Outside, I stroll all casual until I’m sure I’m out of sight of Maureen and Evan, who’s at the register. Then I take off. I run so hard, my backpack bangs against my side until I’m practically falling at the automatic doorstep of Euwing’s archenemy, CVS. Giant corporation, forcing out the little guy. “Everything always seems to be about power” is another opinion I have. I step on the black mat, and the door whooshes open, which seems so upscale compared to our regular old door that you have to actually push. Everyone pulls, even though there’s a sign right on it. Customers who have been coming for years do it, because, let me tell you, the force of habit is strong. If you watch Wilson go outside to pee, you even wonder if habit is inborn. Sniff the same two bushes, lift leg on tree, repeat for years, even when I try really hard to get him to view the yard in a new way.

Inside CVS, air-­conditioning hits, and a wall of cool suddenly surrounds me. Goose bumps prickle up my arms as I face the display of Pump-­Up Max protein powder on sale that greets you as you walk in. The store is bright and clean and new, and so big that it’s almost hard to see the anything in the everything.
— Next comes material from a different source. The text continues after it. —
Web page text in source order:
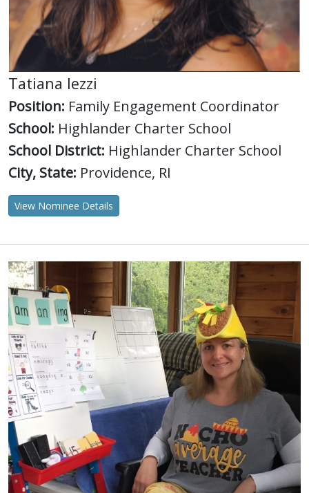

I glance around like a spy. My heart beats a guilty gallop, as if I’m about to rob the place. I didn’t imagine how this would actually feel. Well, it feels bad. Really bad. Like a shame python is wrapping itself around me and squeezing.
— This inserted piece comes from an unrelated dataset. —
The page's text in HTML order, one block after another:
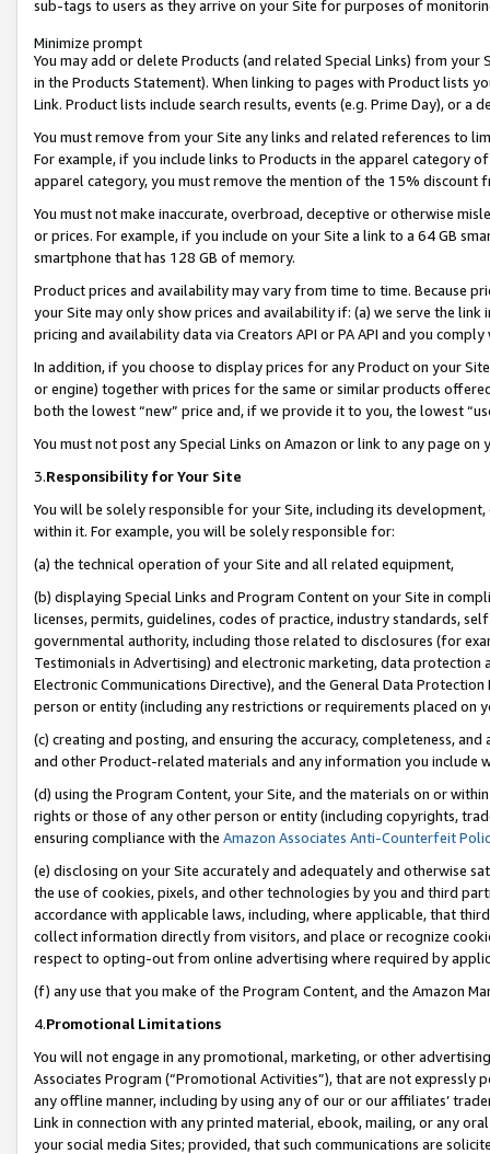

No cart, just a basket, the kind with the metal handles covered in a thin roll of red plastic. I get a hairbrush, on sale, protected in its transparent dome. A bottle of Suave shampoo, strawberry. A box of Red Vines for a dollar twenty-­five. A box of Junior Mints for ninety-­nine cents. A cheap mascara. When I get to that aisle, my face flushes. It’s mid-May and warm, eighty-­two. Paris doesn’t get hot like the Texas desert where my dad lives. It once got to be one twenty in Odessa. But I’m perspiring even in that air-­conditioning. Still, I wish I had a sweatshirt or something to cover my bare arms in my sundress. My skin feels all exposed, because when you’re in that aisle, the one way in the back, it’s the aisle of disgrace, where you stand there and publicly admit that you had sex or are about to have sex or that you get your period or can’t control your bladder.